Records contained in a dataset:
[Start of section]

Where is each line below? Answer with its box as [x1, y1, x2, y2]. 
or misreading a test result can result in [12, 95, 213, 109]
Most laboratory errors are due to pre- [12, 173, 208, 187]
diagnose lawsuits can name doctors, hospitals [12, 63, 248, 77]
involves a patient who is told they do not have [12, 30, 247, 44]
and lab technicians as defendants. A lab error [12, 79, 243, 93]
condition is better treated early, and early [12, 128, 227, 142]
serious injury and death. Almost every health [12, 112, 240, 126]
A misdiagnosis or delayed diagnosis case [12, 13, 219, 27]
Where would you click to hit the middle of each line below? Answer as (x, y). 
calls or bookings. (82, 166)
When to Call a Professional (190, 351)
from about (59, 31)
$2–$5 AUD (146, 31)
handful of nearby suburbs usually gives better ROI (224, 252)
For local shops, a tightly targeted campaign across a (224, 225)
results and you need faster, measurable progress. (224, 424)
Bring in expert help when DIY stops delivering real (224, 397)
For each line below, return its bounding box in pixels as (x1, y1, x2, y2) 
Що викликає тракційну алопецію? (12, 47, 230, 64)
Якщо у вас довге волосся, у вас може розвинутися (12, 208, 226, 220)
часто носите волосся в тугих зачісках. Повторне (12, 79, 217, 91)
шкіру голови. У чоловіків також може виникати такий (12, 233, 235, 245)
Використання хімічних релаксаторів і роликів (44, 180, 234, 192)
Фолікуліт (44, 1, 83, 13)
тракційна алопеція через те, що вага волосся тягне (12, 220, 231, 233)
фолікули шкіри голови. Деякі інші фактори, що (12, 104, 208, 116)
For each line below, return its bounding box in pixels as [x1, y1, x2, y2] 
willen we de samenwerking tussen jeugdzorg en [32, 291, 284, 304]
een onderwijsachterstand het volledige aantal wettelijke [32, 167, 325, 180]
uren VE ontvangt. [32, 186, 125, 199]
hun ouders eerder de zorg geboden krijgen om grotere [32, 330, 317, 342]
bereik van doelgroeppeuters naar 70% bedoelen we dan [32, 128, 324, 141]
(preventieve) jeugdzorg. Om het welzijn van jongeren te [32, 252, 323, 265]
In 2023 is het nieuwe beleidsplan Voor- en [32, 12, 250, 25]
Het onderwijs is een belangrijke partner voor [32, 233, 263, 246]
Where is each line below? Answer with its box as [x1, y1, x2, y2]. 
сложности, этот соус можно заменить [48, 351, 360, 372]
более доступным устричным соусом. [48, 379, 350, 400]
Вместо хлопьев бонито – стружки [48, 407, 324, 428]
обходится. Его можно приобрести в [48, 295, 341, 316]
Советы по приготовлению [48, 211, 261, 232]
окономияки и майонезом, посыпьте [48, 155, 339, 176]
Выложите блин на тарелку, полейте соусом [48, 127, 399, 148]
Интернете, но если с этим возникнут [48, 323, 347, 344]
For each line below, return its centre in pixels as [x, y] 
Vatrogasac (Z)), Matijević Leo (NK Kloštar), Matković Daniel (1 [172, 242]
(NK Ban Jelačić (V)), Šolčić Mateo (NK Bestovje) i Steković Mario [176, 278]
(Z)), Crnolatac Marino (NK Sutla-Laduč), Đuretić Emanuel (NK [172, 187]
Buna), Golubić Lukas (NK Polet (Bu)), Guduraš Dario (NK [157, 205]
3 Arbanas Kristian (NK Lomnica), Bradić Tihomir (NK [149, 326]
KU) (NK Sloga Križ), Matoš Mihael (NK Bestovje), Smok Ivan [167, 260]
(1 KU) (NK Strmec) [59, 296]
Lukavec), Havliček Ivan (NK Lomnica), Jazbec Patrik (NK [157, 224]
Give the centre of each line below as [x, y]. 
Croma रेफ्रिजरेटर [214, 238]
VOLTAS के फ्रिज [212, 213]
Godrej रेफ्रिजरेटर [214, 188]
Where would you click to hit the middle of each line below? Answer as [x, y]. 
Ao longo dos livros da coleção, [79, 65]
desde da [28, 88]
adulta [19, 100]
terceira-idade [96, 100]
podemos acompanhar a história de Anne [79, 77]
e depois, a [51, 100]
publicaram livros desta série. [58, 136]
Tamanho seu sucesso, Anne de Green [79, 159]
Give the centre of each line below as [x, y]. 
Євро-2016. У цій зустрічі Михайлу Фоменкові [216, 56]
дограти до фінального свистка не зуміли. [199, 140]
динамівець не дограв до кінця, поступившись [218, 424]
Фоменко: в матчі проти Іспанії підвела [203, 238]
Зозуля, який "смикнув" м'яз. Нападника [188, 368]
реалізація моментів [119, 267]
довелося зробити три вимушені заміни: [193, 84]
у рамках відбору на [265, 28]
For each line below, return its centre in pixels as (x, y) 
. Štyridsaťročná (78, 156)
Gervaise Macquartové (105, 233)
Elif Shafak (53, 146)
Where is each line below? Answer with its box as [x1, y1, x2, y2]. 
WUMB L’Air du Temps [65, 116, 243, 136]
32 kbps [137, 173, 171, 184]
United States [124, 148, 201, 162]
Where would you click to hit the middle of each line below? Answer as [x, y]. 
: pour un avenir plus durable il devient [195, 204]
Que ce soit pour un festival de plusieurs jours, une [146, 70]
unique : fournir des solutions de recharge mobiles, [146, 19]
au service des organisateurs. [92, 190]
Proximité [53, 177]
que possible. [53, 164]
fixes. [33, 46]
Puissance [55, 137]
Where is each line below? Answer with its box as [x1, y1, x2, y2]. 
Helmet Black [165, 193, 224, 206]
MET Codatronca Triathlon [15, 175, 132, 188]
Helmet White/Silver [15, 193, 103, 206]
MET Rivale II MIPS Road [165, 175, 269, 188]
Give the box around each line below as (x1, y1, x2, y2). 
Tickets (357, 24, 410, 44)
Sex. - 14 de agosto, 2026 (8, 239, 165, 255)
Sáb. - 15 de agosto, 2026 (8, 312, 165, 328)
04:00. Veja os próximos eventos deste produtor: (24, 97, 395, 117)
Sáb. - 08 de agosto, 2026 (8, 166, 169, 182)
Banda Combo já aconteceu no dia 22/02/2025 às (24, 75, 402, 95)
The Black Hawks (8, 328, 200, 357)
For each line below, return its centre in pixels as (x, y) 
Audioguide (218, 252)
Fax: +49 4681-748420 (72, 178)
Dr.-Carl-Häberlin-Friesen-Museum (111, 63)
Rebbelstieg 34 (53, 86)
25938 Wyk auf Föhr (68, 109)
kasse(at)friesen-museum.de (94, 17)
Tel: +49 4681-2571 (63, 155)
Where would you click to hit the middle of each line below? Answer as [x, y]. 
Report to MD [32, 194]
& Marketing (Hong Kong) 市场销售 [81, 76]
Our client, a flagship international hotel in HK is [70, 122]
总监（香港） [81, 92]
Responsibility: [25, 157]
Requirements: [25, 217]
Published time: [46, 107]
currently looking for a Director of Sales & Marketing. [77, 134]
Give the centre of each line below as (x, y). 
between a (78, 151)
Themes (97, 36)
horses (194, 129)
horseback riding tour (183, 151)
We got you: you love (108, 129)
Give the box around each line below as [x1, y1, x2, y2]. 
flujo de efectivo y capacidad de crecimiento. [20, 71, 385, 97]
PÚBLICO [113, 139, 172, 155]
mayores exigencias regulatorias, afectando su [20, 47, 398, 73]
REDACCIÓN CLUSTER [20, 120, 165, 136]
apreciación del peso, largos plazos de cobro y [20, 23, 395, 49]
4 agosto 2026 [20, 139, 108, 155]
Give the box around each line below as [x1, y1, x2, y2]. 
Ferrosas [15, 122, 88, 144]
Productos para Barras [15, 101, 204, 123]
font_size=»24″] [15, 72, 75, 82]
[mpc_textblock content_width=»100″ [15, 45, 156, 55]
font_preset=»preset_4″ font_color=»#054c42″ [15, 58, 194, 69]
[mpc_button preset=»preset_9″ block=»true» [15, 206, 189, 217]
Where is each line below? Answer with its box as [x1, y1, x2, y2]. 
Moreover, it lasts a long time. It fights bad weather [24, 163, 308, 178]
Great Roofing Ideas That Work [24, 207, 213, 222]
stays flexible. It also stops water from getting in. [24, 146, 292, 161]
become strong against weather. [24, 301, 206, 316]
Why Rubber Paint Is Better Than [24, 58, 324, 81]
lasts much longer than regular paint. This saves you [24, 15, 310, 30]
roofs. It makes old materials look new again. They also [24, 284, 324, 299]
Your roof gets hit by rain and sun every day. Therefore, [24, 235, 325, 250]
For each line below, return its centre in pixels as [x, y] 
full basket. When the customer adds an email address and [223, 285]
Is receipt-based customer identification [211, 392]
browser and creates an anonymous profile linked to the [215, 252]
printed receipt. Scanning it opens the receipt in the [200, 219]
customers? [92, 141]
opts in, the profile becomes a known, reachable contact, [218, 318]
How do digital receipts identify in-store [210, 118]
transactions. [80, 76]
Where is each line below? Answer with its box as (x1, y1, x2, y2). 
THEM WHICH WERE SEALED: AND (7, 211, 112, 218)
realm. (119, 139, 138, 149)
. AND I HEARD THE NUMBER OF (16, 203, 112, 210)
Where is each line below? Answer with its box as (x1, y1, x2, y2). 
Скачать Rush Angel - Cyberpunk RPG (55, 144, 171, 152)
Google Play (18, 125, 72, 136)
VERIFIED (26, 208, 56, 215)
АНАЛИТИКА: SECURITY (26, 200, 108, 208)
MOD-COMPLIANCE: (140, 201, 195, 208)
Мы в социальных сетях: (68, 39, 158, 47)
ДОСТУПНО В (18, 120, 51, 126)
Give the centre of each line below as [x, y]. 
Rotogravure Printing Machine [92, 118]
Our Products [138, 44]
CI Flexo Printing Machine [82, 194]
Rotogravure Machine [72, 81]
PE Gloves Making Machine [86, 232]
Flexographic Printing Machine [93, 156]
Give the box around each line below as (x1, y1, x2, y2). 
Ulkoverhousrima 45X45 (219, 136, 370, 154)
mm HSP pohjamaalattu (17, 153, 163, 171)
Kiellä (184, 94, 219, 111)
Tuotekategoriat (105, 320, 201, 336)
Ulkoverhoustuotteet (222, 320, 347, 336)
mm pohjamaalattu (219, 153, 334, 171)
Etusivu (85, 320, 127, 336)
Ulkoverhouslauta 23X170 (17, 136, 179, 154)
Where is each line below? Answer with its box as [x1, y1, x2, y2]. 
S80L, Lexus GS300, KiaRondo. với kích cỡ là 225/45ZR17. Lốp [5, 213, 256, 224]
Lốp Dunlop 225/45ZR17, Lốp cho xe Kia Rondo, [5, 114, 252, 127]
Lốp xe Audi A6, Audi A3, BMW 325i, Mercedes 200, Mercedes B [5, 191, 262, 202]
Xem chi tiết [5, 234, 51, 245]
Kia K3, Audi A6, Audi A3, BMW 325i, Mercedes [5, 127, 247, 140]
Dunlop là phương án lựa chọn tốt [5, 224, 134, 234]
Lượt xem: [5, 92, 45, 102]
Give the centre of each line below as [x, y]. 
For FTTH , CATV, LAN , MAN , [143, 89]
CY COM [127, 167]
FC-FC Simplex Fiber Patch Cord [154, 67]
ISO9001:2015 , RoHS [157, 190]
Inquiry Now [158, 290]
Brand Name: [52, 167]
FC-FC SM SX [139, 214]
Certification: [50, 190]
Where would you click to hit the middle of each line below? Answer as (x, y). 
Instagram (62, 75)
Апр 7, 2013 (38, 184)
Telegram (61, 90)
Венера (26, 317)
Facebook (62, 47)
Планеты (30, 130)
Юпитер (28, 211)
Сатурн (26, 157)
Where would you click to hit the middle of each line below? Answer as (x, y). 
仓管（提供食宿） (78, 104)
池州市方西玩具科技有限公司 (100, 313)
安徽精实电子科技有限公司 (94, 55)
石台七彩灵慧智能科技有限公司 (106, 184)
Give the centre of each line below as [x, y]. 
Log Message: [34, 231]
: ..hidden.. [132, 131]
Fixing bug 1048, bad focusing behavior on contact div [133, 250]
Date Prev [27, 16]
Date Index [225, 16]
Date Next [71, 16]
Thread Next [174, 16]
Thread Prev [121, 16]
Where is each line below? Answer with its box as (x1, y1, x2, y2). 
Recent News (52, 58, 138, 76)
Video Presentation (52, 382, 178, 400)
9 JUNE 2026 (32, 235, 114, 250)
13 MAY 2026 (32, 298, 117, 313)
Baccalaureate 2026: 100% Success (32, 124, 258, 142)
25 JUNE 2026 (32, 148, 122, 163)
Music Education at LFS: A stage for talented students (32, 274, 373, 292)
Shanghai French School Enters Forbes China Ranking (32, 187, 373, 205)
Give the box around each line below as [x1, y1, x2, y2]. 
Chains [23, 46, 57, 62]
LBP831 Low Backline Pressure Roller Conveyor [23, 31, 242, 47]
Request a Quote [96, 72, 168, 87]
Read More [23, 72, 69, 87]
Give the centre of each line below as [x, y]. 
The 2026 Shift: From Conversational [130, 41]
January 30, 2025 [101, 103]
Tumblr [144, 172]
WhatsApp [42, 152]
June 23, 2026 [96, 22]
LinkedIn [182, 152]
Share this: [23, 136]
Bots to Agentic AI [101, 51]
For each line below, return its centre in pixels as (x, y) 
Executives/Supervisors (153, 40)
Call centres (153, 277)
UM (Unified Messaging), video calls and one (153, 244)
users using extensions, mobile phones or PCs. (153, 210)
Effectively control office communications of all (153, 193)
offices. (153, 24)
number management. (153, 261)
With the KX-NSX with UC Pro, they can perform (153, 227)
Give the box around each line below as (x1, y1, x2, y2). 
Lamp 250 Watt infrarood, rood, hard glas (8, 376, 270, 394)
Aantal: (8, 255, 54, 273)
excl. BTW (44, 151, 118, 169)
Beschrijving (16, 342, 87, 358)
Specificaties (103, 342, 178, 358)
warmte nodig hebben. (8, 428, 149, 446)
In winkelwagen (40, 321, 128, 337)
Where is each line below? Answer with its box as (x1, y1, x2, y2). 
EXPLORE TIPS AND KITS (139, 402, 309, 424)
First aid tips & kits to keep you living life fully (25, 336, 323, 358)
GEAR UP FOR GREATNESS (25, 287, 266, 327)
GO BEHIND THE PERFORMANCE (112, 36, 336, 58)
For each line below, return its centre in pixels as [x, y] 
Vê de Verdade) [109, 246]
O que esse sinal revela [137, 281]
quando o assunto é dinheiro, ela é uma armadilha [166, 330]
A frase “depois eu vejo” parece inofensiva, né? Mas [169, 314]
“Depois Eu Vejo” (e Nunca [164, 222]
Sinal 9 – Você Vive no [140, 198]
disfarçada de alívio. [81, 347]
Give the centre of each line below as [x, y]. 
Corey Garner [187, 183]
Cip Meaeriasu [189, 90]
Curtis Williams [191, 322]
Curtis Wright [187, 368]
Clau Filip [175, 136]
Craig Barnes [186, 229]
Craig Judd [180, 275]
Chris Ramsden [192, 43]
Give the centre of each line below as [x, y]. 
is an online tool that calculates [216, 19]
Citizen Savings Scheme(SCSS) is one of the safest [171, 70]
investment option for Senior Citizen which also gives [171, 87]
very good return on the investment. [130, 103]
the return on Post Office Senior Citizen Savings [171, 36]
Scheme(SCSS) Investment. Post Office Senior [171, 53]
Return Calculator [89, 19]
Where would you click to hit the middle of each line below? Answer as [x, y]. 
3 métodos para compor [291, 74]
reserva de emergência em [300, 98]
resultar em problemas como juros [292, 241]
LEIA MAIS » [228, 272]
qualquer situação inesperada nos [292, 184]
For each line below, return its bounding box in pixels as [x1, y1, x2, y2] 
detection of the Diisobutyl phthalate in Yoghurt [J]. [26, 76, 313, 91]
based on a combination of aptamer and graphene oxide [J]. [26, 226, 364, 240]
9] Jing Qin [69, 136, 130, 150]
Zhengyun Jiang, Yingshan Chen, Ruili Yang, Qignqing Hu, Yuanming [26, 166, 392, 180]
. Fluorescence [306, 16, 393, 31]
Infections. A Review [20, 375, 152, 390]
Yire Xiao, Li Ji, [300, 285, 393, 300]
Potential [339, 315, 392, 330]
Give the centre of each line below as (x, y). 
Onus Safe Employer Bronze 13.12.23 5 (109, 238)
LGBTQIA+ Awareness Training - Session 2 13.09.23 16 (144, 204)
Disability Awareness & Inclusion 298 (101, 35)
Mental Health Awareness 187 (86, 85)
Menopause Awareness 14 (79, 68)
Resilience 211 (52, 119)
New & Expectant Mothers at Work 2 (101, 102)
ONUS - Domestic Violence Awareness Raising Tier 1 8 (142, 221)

[End of section]

▸ **DIRECTIONS**:
An exact, complete copy of the lines above from the one with "PE Gloves Making Machine [86, 232]" through the one with "Thread Next [174, 16]" is the whole answer.

▸ **TASK RESPONSE**:
PE Gloves Making Machine [86, 232]
Flexographic Printing Machine [93, 156]
Give the box around each line below as (x1, y1, x2, y2). 
Ulkoverhousrima 45X45 (219, 136, 370, 154)
mm HSP pohjamaalattu (17, 153, 163, 171)
Kiellä (184, 94, 219, 111)
Tuotekategoriat (105, 320, 201, 336)
Ulkoverhoustuotteet (222, 320, 347, 336)
mm pohjamaalattu (219, 153, 334, 171)
Etusivu (85, 320, 127, 336)
Ulkoverhouslauta 23X170 (17, 136, 179, 154)
Where is each line below? Answer with its box as [x1, y1, x2, y2]. 
S80L, Lexus GS300, KiaRondo. với kích cỡ là 225/45ZR17. Lốp [5, 213, 256, 224]
Lốp Dunlop 225/45ZR17, Lốp cho xe Kia Rondo, [5, 114, 252, 127]
Lốp xe Audi A6, Audi A3, BMW 325i, Mercedes 200, Mercedes B [5, 191, 262, 202]
Xem chi tiết [5, 234, 51, 245]
Kia K3, Audi A6, Audi A3, BMW 325i, Mercedes [5, 127, 247, 140]
Dunlop là phương án lựa chọn tốt [5, 224, 134, 234]
Lượt xem: [5, 92, 45, 102]
Give the centre of each line below as [x, y]. 
For FTTH , CATV, LAN , MAN , [143, 89]
CY COM [127, 167]
FC-FC Simplex Fiber Patch Cord [154, 67]
ISO9001:2015 , RoHS [157, 190]
Inquiry Now [158, 290]
Brand Name: [52, 167]
FC-FC SM SX [139, 214]
Certification: [50, 190]
Where would you click to hit the middle of each line below? Answer as (x, y). 
Instagram (62, 75)
Апр 7, 2013 (38, 184)
Telegram (61, 90)
Венера (26, 317)
Facebook (62, 47)
Планеты (30, 130)
Юпитер (28, 211)
Сатурн (26, 157)
Where would you click to hit the middle of each line below? Answer as (x, y). 
仓管（提供食宿） (78, 104)
池州市方西玩具科技有限公司 (100, 313)
安徽精实电子科技有限公司 (94, 55)
石台七彩灵慧智能科技有限公司 (106, 184)
Give the centre of each line below as [x, y]. 
Log Message: [34, 231]
: ..hidden.. [132, 131]
Fixing bug 1048, bad focusing behavior on contact div [133, 250]
Date Prev [27, 16]
Date Index [225, 16]
Date Next [71, 16]
Thread Next [174, 16]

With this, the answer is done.